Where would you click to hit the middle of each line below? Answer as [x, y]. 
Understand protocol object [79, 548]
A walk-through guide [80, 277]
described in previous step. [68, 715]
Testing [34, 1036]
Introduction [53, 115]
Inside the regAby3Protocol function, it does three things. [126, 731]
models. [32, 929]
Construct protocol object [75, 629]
--
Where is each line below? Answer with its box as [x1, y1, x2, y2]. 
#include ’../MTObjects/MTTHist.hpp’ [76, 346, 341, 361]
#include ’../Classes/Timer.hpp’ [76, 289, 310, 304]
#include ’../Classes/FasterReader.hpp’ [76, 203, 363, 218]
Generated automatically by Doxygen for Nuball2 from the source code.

> _WHAT THE TASK ASKS_: Of all the entries above, retype exactly the lines from the line with "Where would you" to the line with "Construct protocol object [75, 629]", both included, and no others.

> _PROBLEM SOLUTION_:
Where would you click to hit the middle of each line below? Answer as [x, y]. 
Understand protocol object [79, 548]
A walk-through guide [80, 277]
described in previous step. [68, 715]
Testing [34, 1036]
Introduction [53, 115]
Inside the regAby3Protocol function, it does three things. [126, 731]
models. [32, 929]
Construct protocol object [75, 629]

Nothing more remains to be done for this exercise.